Obviously – going into things in different ways – might facilitate such a decision – find out what holds one back from such a decision – understand how one got into the situation in the first place – or prevented one from moving on – and from this and other aspects – such as engaging with and reintegrating with dissociation – allow one through. The point is with the human mind – it doesn’t have a single answer such that traditional science looks for in order to solve various problems – it has a quantum like variability – but also quantum like qualities – and inevitably – in the uniqueness that each one of us is obviously about – there is always floating around these issues – ultimately an air of the mystical.

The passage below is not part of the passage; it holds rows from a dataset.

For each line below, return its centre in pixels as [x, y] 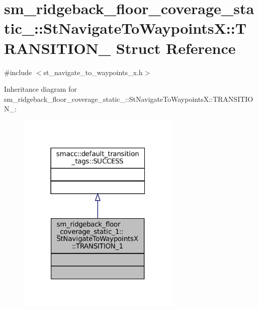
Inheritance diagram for [40, 89]
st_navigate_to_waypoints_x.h [93, 72]
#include [18, 72]
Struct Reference [176, 48]
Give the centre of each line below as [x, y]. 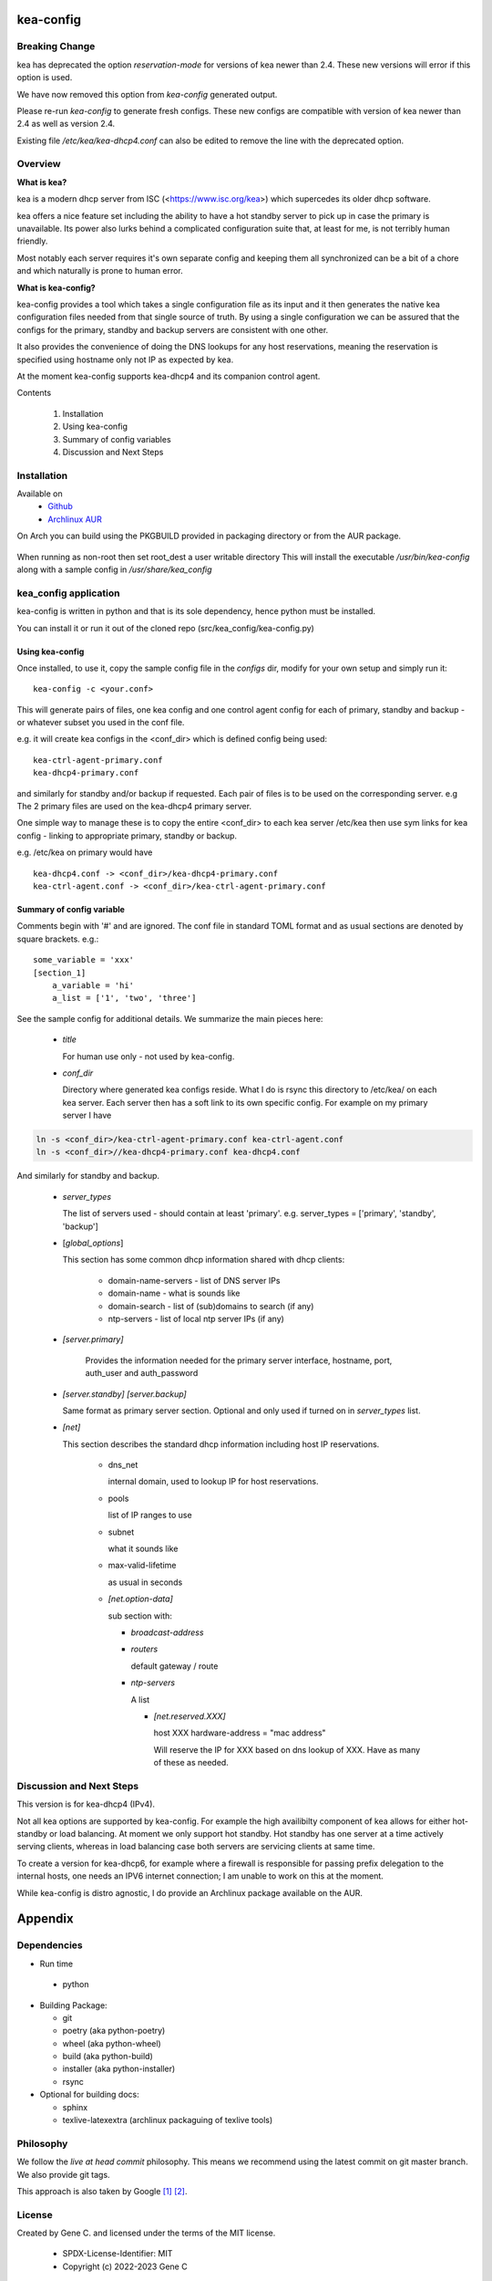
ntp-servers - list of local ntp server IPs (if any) [196, 1318]
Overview [39, 164]
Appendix [45, 1919]
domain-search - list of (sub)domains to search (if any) [211, 1306]
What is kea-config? [56, 287]
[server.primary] [93, 1339]
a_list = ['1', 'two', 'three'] [124, 998]
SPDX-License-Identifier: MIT [118, 2254]

It was also considered – again in my view – by RD Laing – that if one had space – in which to find one's way back – or however you might want to put it – one would hopefully almost homeostatically – as it were – self-redirect. Kingsley Hall – and later developments in these alternative communities – were and still are a context in which to facilitate that.

I have not gone into the concept of the use of 'mind altering drugs'– such as LSD, mescaline, etc., which was a then current – as it were – cutting-edge experimental approach occasionally employed in those times – especially where trying to seek urgent answers where answers were not being found – but nevertheless as I have indicated - desperately needed. To go into this here - would lead to a relatively complex analysis involving - from one position - some of the problems in the various unrecognised conditions - underlying or informing 'the intentionality of consciousness'. So, as well as the occasional successes – because of the various problems that arose – it might be seen – as it could be descibed from this perspective – that such approaches might be more productive in adopting other methods for insight and change – that also can be seen as 'philosphically' – and in this somewhat panoramic view – also under the auspices of the phenomenological approach.